Mon Jan 15 16:26:33 CET 2018

On Mon, 15 Jan 2018, Jaroslav Kysela wrote:

> > The usecase we have actually calls for 55 dB of gain maximum, but I was 
> > thinking that looking at the code the maths can actually handle 90 dB so 
> > it would be good 'reasonable limit' - it's a nice round number and fits in 
> > 16 bits (signed).
> > 
> > The usecase we have is using digital MEMS microphones ((2S connected, 
> > with no integral amplification) and when the sound source is far away, a 
> > fair amount of gain can be needed.
> 
> Wow, the signal quality from few bits per sample must be really good ;-)
> It would be better to use ADC with higher resolution (24-bit) and low
> noise floor (but I see the possible costs requirements). This is why we
> have such good audio in collaborative conferences :-)
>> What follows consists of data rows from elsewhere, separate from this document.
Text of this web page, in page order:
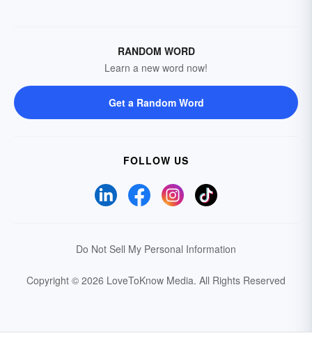
RANDOM WORD
Learn a new word now!
Get a Random Word
FOLLOW US
Do Not Sell My Personal Information
Copyright © 2026 LoveToKnow Media. All Rights Reserved
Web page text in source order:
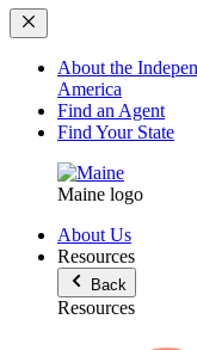
About the
America
Find an Agent
Find Your State
Maine logo
About Us
Resources
Back
Resources

Ok, I wasn't expecting this kind of discussion on this subject ... 

It's true that for best performance, analog microphones (even analog MEMS) 
trump digital MEMS microphones when it comes to SNR, but in many cases, 
the SNR of the room itself will be the limiting factor anyway.

The point is this: a typical digital MEMS microphone has 0 dBFS output at 
120 dB SPL. Looking at one typical recording usecase, the background noise 
level in a quiet room is 40 or 50 dB SPL, with speech at a distance of a 
meter or so being around 60 dB SPL. So in this case we're 60 dB below full 
scale for the speech signal, with the acoustic noise floor being 10 or 20 
dB below that. The noise floor of a MEMS microphone of this type is 
equivalent to about 30 dB SPL, so the acoustic noise is still higher than 
the electrical noise in the system.

Now, assuming we actually want to hear what is going on, so we bring up 
the gain by 60 dB in order to get the speech to full scale. That 
means that the noise floor comes up too, and there's not much we can do 
about that anyway as it's part of the acoustic scene we're capturing. The 
fact that we loose bit depth is not of much consequence, as the acoustic 
noise in the scene is above the resulting quantization noise anyway, in 
much the same way that adding dither to a signal masks the quantization 
noise. The acoustic SNR is 10-20 dB so we could actually represent the 
resulting signal with 8 bits and still be fine.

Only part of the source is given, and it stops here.